> _EXERCISE OBJECTIVE_:
Please give every record below again exactly, and keep the pictures out.

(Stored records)
──────────

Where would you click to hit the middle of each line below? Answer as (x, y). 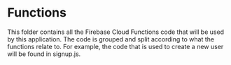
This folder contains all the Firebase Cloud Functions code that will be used (116, 32)
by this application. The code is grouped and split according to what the (111, 39)
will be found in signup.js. (44, 54)
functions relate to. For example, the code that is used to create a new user (115, 46)
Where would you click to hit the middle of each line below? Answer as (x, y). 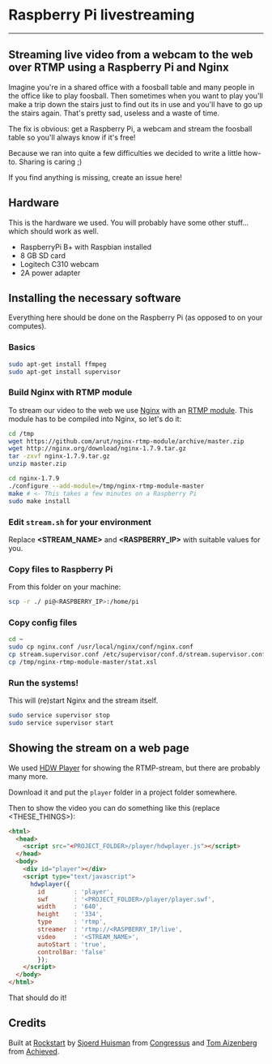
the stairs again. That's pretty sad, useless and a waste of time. (114, 113)
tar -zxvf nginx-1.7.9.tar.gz (59, 456)
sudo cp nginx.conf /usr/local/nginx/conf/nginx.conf (101, 647)
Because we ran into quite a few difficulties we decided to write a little (125, 153)
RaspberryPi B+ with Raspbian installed (86, 247)
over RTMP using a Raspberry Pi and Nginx (119, 68)
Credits (28, 1023)
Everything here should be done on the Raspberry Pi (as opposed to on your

──────────

> _SOLUTION_:
Where would you click to hit the middle of each line below? Answer as (x, y). 
This folder contains all the Firebase Cloud Functions code that will be used (116, 32)
by this application. The code is grouped and split according to what the (111, 39)
will be found in signup.js. (44, 54)
functions relate to. For example, the code that is used to create a new user (115, 46)
Where would you click to hit the middle of each line below? Answer as (x, y). 
the stairs again. That's pretty sad, useless and a waste of time. (114, 113)
tar -zxvf nginx-1.7.9.tar.gz (59, 456)
sudo cp nginx.conf /usr/local/nginx/conf/nginx.conf (101, 647)
Because we ran into quite a few difficulties we decided to write a little (125, 153)
RaspberryPi B+ with Raspbian installed (86, 247)
over RTMP using a Raspberry Pi and Nginx (119, 68)
Credits (28, 1023)
Everything here should be done on the Raspberry Pi (as opposed to on your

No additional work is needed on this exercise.